**WHAT TO WORK ON**
Which lines in the records below contain the word "leur"? Copy each one out.

**STUDY MATERIAL**
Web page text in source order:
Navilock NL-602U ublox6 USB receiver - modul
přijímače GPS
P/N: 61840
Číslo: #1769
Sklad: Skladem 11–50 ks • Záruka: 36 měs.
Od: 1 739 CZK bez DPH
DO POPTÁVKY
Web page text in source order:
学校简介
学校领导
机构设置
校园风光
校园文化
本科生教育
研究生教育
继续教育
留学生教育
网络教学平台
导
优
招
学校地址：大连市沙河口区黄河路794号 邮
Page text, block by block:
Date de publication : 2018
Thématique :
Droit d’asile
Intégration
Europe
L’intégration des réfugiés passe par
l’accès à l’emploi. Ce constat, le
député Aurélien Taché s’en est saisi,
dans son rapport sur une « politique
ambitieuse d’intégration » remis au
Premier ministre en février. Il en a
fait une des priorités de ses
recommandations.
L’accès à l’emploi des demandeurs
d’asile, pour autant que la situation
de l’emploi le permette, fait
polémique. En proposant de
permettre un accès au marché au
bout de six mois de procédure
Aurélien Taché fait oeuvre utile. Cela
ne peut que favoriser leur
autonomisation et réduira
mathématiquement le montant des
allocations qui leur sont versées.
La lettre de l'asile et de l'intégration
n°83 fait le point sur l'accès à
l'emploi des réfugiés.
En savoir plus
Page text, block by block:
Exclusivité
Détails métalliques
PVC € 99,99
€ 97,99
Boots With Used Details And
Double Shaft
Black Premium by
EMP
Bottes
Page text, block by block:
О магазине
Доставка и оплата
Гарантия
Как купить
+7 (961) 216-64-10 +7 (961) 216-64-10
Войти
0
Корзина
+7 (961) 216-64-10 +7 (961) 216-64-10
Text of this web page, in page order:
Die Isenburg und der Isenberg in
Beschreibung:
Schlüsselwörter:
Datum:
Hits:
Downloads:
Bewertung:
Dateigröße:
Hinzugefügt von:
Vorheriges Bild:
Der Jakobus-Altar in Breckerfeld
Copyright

==

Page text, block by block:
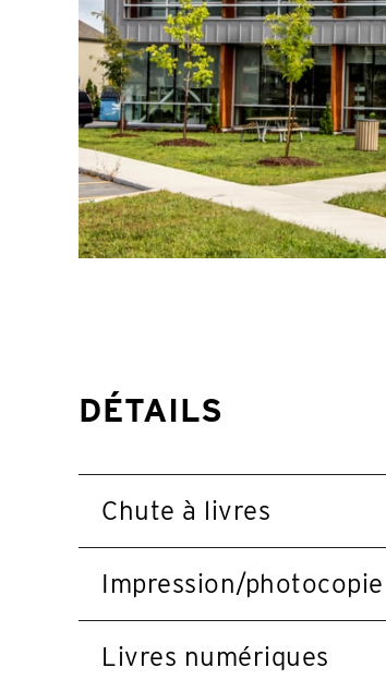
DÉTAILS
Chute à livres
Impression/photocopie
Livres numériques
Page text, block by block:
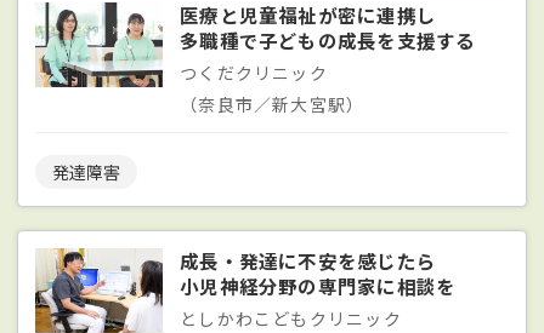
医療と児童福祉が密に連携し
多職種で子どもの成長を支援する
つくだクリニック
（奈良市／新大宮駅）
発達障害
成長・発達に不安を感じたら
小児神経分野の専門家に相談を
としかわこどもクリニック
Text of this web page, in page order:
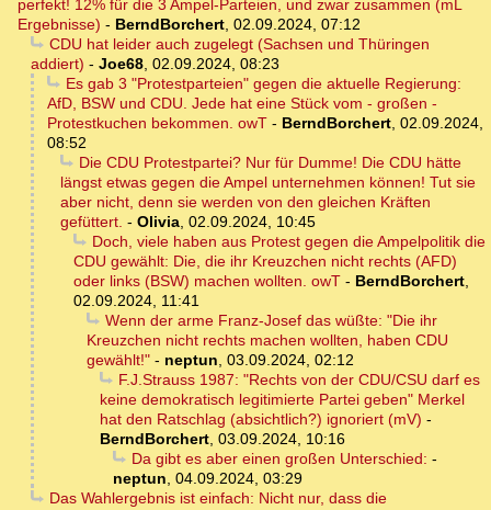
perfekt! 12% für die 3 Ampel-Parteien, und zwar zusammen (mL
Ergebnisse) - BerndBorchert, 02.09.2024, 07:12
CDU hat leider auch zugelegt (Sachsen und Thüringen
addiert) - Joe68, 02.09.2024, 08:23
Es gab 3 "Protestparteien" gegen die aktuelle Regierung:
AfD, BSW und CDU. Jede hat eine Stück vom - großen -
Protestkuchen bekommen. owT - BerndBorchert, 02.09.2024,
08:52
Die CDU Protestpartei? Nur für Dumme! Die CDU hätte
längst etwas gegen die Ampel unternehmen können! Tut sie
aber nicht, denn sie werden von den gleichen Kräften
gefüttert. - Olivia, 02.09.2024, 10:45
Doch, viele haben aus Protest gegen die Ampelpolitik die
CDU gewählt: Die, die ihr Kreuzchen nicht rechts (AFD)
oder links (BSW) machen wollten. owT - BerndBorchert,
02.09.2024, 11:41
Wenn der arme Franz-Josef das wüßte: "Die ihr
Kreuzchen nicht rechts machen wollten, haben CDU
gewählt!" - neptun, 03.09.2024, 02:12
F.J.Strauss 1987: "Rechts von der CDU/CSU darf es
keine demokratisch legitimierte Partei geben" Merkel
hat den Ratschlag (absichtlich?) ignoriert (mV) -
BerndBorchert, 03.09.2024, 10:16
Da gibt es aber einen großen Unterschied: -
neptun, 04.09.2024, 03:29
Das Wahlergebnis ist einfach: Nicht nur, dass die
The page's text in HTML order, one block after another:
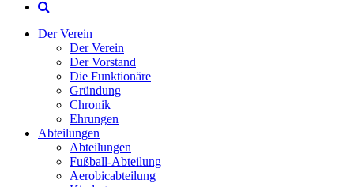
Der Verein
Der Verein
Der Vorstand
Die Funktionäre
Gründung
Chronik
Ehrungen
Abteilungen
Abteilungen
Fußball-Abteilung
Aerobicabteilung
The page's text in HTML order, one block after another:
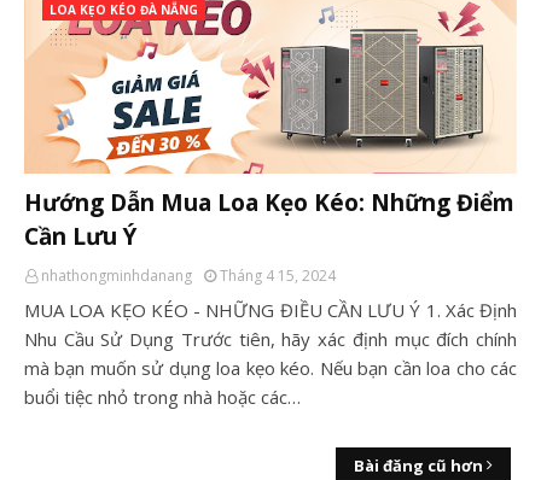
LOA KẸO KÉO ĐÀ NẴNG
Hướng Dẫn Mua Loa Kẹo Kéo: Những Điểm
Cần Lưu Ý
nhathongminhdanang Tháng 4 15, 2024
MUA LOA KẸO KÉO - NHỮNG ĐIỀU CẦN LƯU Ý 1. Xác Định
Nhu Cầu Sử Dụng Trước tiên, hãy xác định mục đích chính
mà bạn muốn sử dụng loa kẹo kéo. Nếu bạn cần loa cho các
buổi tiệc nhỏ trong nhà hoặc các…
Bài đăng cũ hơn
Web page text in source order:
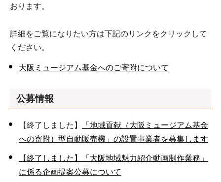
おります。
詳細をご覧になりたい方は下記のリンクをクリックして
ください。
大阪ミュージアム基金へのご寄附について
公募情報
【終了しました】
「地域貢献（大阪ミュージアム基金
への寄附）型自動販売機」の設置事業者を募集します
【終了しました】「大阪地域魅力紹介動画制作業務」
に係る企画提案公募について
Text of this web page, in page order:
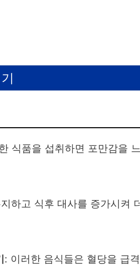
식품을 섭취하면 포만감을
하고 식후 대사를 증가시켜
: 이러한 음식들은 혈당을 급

**ANSWER TO THIS PROBLEM**
ne peut que favoriser leur
allocations qui leur sont versées.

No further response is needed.